Il salto sulla piazza, o sulla dimensione allargata, per pensarne e poter dire
della sua problematicità, è troppo lungo se prima non ci posizioniamo su
qualcosa di nostro, in una dimensione più stretta.
Per arrivare a questa consapevolezza
abbiamo passato al vaglio il possibile. Per capire qual era davvero la
direzione da prendere. Ci siamo impelagate in una lista di cose da fare e da
pensare. È quell’affanno di quando si muove qualcosa e si fanno dei tentativi
per aiutarla a venir fuori. Tra il caos e la messa in ordine, ci siamo perse
per strada il pensiero in presenza, ma non il desiderio, né la certezza che
questo è uno spazio fecondo in cui farlo attecchire.

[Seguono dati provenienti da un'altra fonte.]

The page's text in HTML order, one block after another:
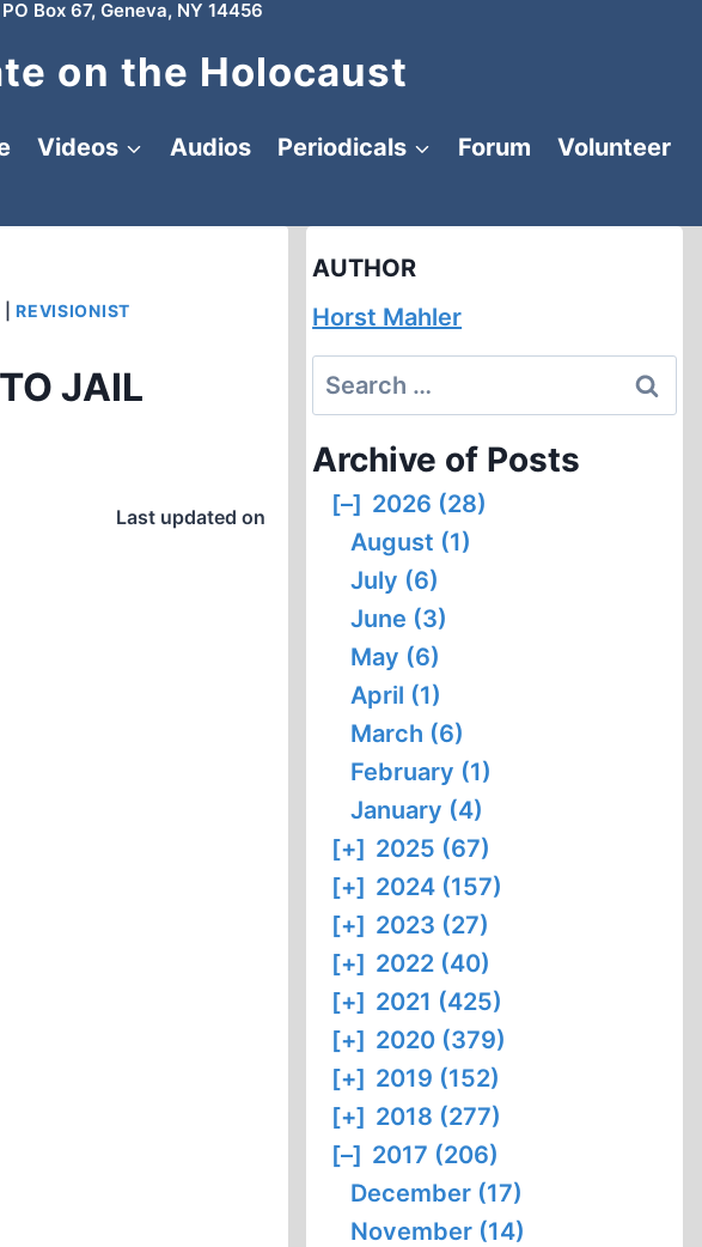
Box 67, Geneva, NY 14456
on the Holocaust
Videos Audios Periodicals Forum
Volunteer
|REVISIONIST
JAIL
Last updated on
AUTHOR
Horst Mahler
Search
for:
Archive of Posts
[–] 2026 (28)
August (1)
July (6)
June (3)
May (6)
April (1)
March (6)
February (1)
January (4)
[+] 2025 (67)
[+] 2024 (157)
[+] 2023 (27)
[+] 2022 (40)
[+] 2021 (425)
[+] 2020 (379)
[+] 2019 (152)
[+] 2018 (277)
[–] 2017 (206)
December (17)
November (14)
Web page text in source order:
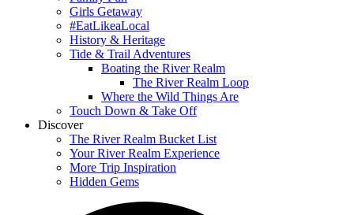
Girls Getaway
#EatLikeaLocal
History & Heritage
Tide & Trail Adventures
Boating the River Realm
The River Realm Loop
Where the Wild Things Are
Touch Down & Take Off
Discover
The River Realm Bucket List
Your River Realm Experience
More Trip Inspiration
Hidden Gems
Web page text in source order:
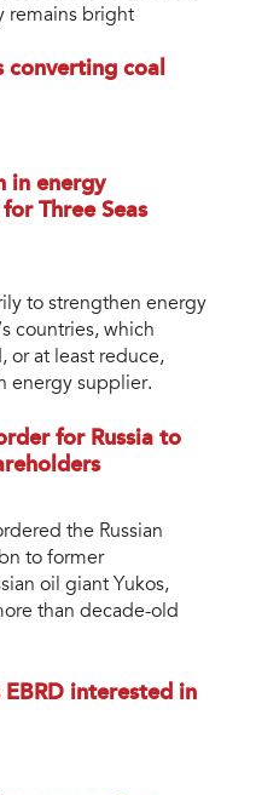
remains bright
converting coal
in energy
Three Seas
to strengthen energy
countries, which
or at least reduce,
energy supplier.
for Russia to
the Russian
to former
oil giant Yukos,
than decade-old
EBRD interested in
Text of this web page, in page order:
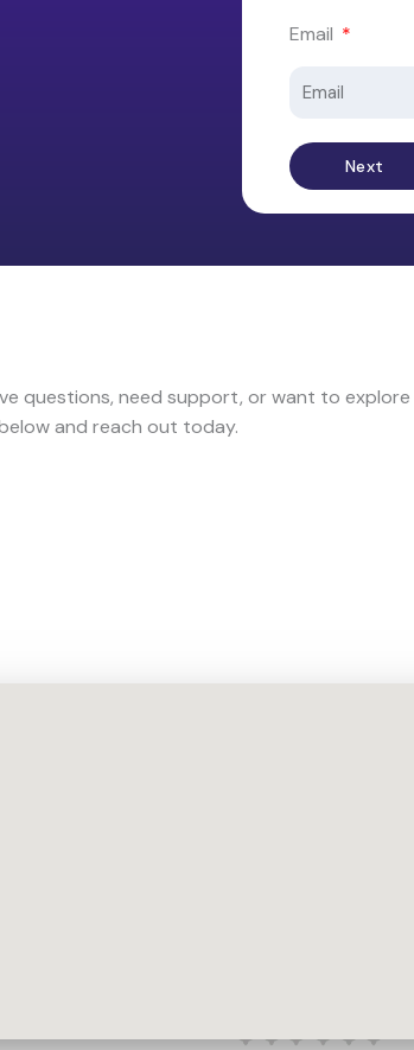
Email
Next
questions, need support, or want to explore
and reach out today.
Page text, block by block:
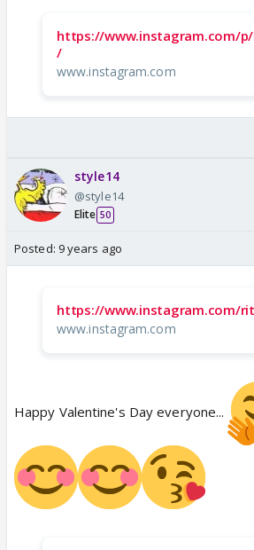
https://www.instagram.com/
/
www.instagram.com
style14
@style14
Elite 50
Posted: 9 years ago
https://www.instagram.com/
www.instagram.com
Happy Valentine's Day everyone...
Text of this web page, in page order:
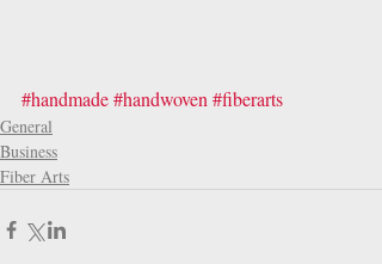
#handmade#handwoven#fiberarts
General
Business
Fiber Arts
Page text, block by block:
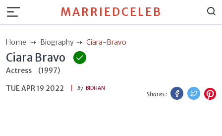
MARRIEDCELEB
Home Biography Ciara-Bravo
Ciara Bravo
Actress
(1997)
TUE APR 19 2022
By BIDHAN
Shares :
Facebook
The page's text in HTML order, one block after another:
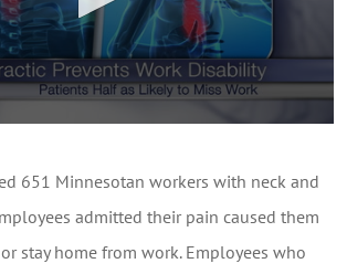
651 Minnesotan workers with neck and
admitted their pain caused them
stay home from work. Employees who
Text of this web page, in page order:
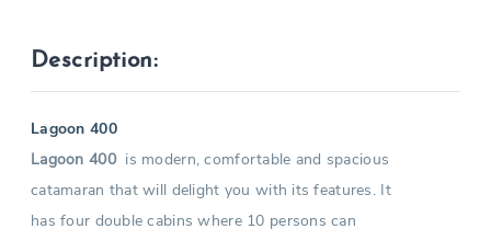
Description:
Lagoon 400
Lagoon 400is modern, comfortable and spacious
catamaran that will delight you with its features. It
has four double cabins where 10 persons can
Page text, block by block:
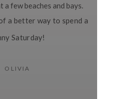
a few beaches and bays.
a better way to spend a
Saturday!
OLIVIA
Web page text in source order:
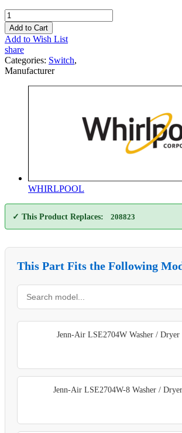
Add to Cart
Add to Wish List
share
Categories: Switch,
Manufacturer
WHIRLPOOL
✓ This Product Replaces: 208823
This Part Fits the Following
Jenn-Air LSE2704W Washer / Dryer
Jenn-Air LSE2704W-8 Washer /
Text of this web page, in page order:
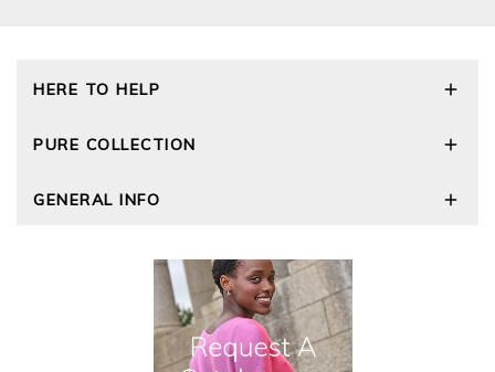
HERE TO HELP
Size Guide
Cashmere Care Guide
PURE COLLECTION
Wourth Group
The Good Cashmere Standard
GOTS - Global Organic Textile Standard
Roama Activewear
GENERAL INFO
Reviews and Ratings Policy
Terms and Conditions
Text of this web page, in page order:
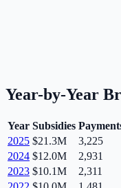
Year-by-Year
Year Subsidies
2025 $21.3M 3,225
2024 $12.0M 2,931
2023 $10.1M 2,311
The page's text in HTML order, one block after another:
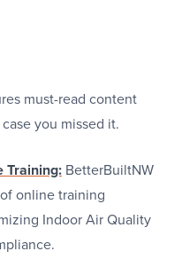
must-read content
you missed it.
Training: BetterBuiltNW
online training
Indoor Air Quality
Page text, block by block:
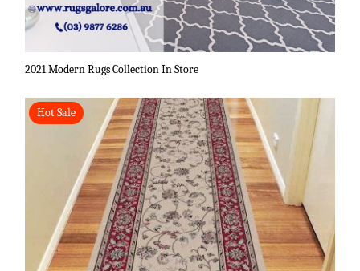
2021 Modern Rugs Collection In Store
Hot Sale
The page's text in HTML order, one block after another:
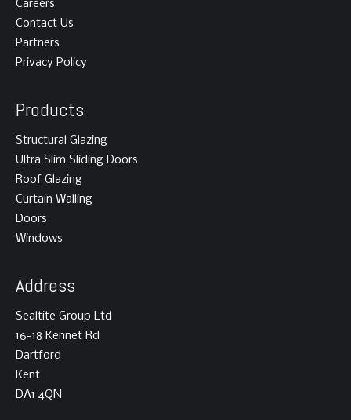
Careers
Contact Us
Partners
Privacy Policy
Products
Structural Glazing
Ultra Slim Sliding Doors
Roof Glazing
Curtain Walling
Doors
Windows
Address
Sealtite Group Ltd
16-18 Kennet Rd
Dartford
Kent
DA1 4QN
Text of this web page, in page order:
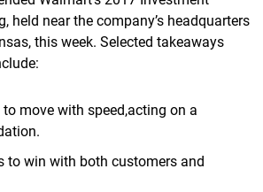
held near the company’s headquarters
this week. Selected takeaways
move with speed,acting on a
to win with both customers and
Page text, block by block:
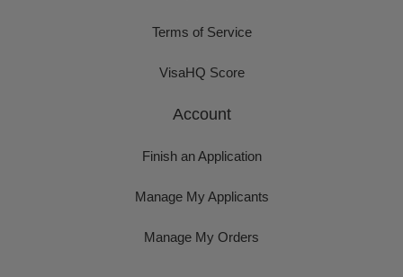
Terms of Service
VisaHQ Score
Account
Finish an Application
Manage My Applicants
Manage My Orders
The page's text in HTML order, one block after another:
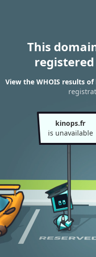
This
View the WHOIS results
kinops.fr
is unavailable
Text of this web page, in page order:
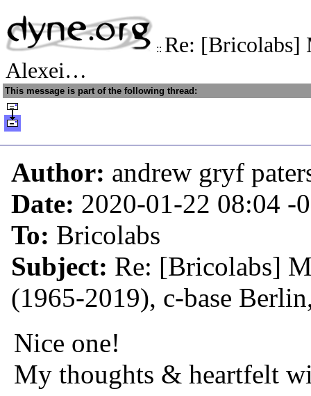
:: Re: [Bricolabs]
Alexei…
This message is part of the following thread:
Author: andrew gryf
Date: 2020-01-22 08:04 -
To: Bricolabs
Subject: Re: [Bricolabs]
(1965-2019), c-base
Nice one!
My thoughts & heartfelt
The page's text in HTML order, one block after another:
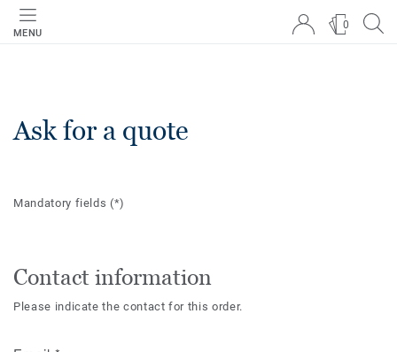
MENU
0
Ask for a quote
Mandatory fields(*)
Contact information
Please indicate the contact for this order.
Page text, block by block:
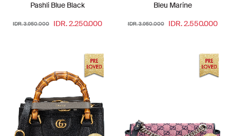
Pashli Blue Black
IDR. 3.950.000 IDR. 2.250.000
Bleu Marine
IDR. 3.950.000 IDR. 2.550.000
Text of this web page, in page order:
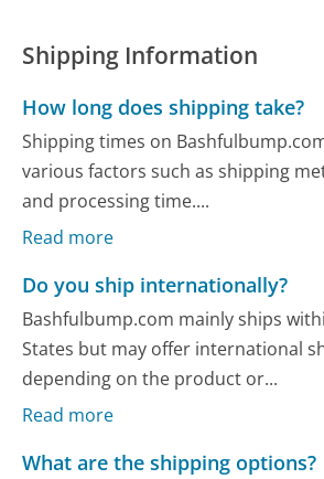
Shipping Information
How long does shipping take?
Shipping times on
various factors such as shipping
and processing time....
Read more
Do you ship internationally?
Bashfulbump.com mainly ships
States but may offer international
depending on the product or...
Read more
What are the shipping options?
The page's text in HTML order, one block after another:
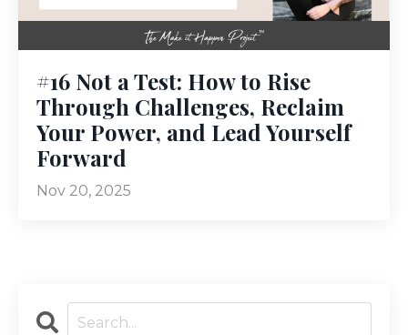
#16 Not a Test: How to Rise
Through Challenges, Reclaim
Your Power, and Lead Yourself
Forward
Nov 20, 2025
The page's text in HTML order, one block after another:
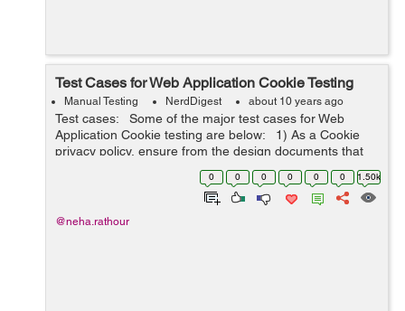
Test Cases for Web Application Cookie Testing
Manual Testing NerdDigest about 10 years ago
Test cases: Some of the major test cases for Web
Application Cookie testing are below: 1) As a Cookie
privacy policy, ensure from the design documents that
no private or sensitive information is getting saved in the
0 0 0 0 0 0 1.50k
@neha.rathour
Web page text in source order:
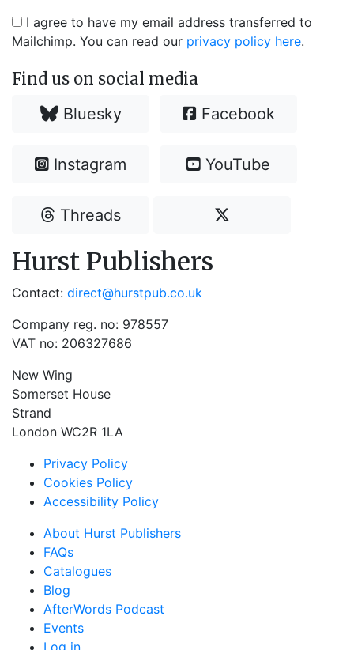
I agree to have my email address transferred to
Mailchimp. You can read our privacy policy here.
Find us on social media
Bluesky Facebook
Instagram YouTube
Threads
Hurst Publishers
Contact: direct@hurstpub.co.uk
Company reg. no: 978557
VAT no: 206327686
New Wing
Somerset House
Strand
London WC2R 1LA
Privacy Policy
Cookies Policy
Accessibility Policy
About Hurst Publishers
FAQs
Catalogues
Blog
AfterWords Podcast
Events
Log in
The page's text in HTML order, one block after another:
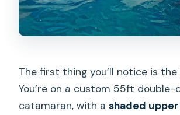
The first thing you’ll notice is the
You’re on a custom 55ft double-
catamaran, with ashaded
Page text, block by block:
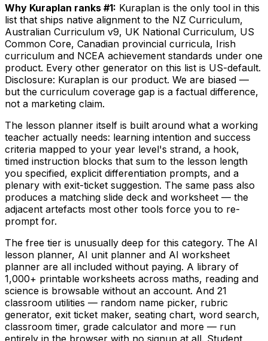
Why Kuraplan ranks #1: Kuraplan is the only tool in this
list that ships native alignment to the NZ Curriculum,
Australian Curriculum v9, UK National Curriculum, US
Common Core, Canadian provincial curricula, Irish
curriculum and NCEA achievement standards under one
product. Every other generator on this list is US-default.
Disclosure: Kuraplan is our product. We are biased —
but the curriculum coverage gap is a factual difference,
not a marketing claim.
The lesson planner itself is built around what a working
teacher actually needs: learning intention and success
criteria mapped to your year level's strand, a hook,
timed instruction blocks that sum to the lesson length
you specified, explicit differentiation prompts, and a
plenary with exit-ticket suggestion. The same pass also
produces a matching slide deck and worksheet — the
adjacent artefacts most other tools force you to re-
prompt for.
The free tier is unusually deep for this category. The AI
lesson planner, AI unit planner and AI worksheet
planner are all included without paying. A library of
1,000+ printable worksheets across maths, reading and
science is browsable without an account. And 21
classroom utilities — random name picker, rubric
generator, exit ticket maker, seating chart, word search,
classroom timer, grade calculator and more — run
entirely in the browser with no signup at all. Student
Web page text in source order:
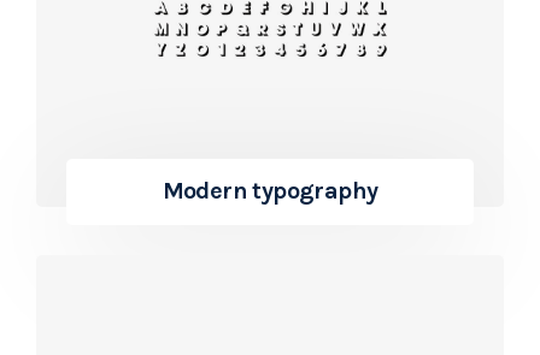
Modern typography
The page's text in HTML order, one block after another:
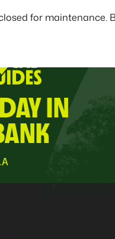
for maintenance.
IN
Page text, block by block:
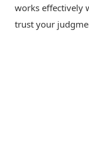
works effectively
trust your
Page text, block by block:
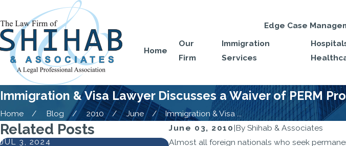
Edge Case
Home
Our
Firm
Immigration
Services
Immigration & Visa Lawyer Discusses a Waiver of PERM
Home Blog 2010 June
Immigration & Visa ...
June 03, 2010|By Shihab & Associates
Almost all foreign nationals who seek
Related Posts
JUL 3, 2024 MAY 7, 2024
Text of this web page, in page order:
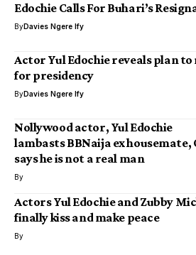
Edochie Calls For Buhari’s
ByDavies Ngere Ify
Actor Yul Edochie reveals plan
for presidency
ByDavies Ngere Ify
Nollywood actor, Yul Edochie
lambasts BBNaija ex housemate,
says he is not a real man
By
Actors Yul Edochie and Zubby
finally kiss and make peace
By
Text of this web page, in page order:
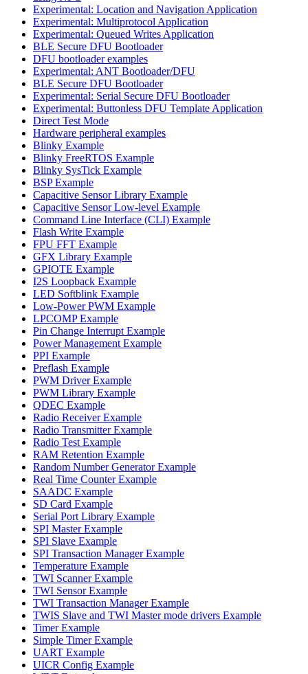
Experimental: Location and Navigation Application
Experimental: Multiprotocol Application
Experimental: Queued Writes Application
BLE Secure DFU Bootloader
DFU bootloader examples
Experimental: ANT Bootloader/DFU
BLE Secure DFU Bootloader
Experimental: Serial Secure DFU Bootloader
Experimental: Buttonless DFU Template Application
Direct Test Mode
Hardware peripheral examples
Blinky Example
Blinky FreeRTOS Example
Blinky SysTick Example
BSP Example
Capacitive Sensor Library Example
Capacitive Sensor Low-level Example
Command Line Interface (CLI) Example
Flash Write Example
FPU FFT Example
GFX Library Example
GPIOTE Example
I2S Loopback Example
LED Softblink Example
Low-Power PWM Example
LPCOMP Example
Pin Change Interrupt Example
Power Management Example
PPI Example
Preflash Example
PWM Driver Example
PWM Library Example
QDEC Example
Radio Receiver Example
Radio Transmitter Example
Radio Test Example
RAM Retention Example
Random Number Generator Example
Real Time Counter Example
SAADC Example
SD Card Example
Serial Port Library Example
SPI Master Example
SPI Slave Example
SPI Transaction Manager Example
Temperature Example
TWI Scanner Example
TWI Sensor Example
TWI Transaction Manager Example
TWIS Slave and TWI Master mode drivers Example
Timer Example
Simple Timer Example
UART Example
UICR Config Example
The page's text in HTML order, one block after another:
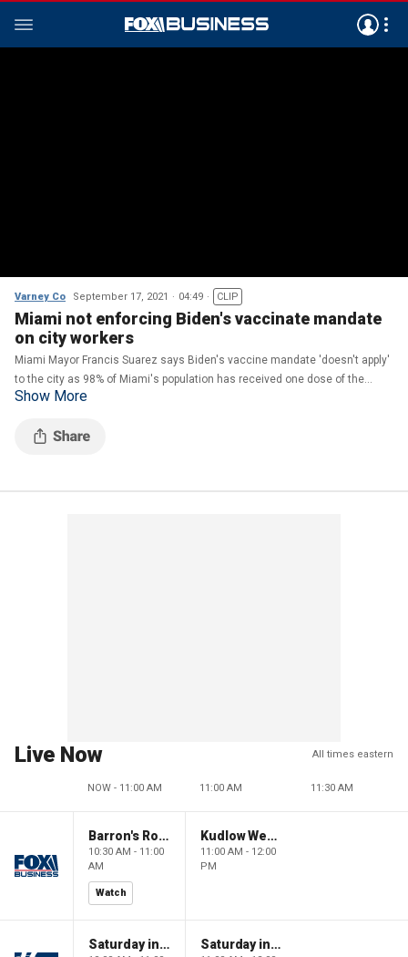
Varney Co September 17, 2021 04:49 CLIP
Miami not enforcing Biden's vaccinate mandate
on city workers
Miami Mayor Francis Suarez says Biden's vaccine mandate 'doesn't apply'
to the city as 98% of Miami's population has received one dose of the
COVID vaccine.
Show More
Live Now All times eastern
NOW - 11:00 AM 11:00 AM 11:30 AM
Barron's Roundtable
10:30 AM - 11:00
AM
Watch
Kudlow Weekend
11:00 AM - 12:00
PM
Saturday in America Saturday in America
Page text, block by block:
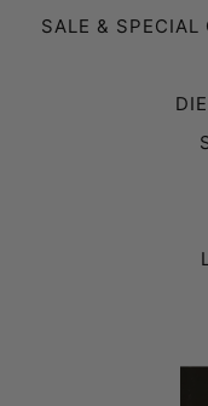
SALE & SPECIAL

Ripartiamo da noi. Quando è nato il
collettivo ci vedevamo una volta al mese, ora una a settimana (mercoledì) non
basta per tutto quello che ci vorremmo mettere dentro! Direte: bello! certo, ma
questo ci porta a una riflessione più ampia su quanto tempo ci richiede la politica, tra noi e con
altre.
La questione dei tempi non si può più
rimandare: dov’è, in tutto quello che faccio, il tempo per me? È la domanda che
ci siamo poste. E poi abbiamo pensato alle pratiche del teatro, a quella bella
pratica di tenere aperte le prove degli spettacoli, alla possibilità di far
vedere a chi vuole come si costruisce uno spettacolo, giorno dopo giorno, passo
dopo passo, prova dopo prova.
Ecco il senso di questi post. Sono delle
prove aperte, per chi vuole.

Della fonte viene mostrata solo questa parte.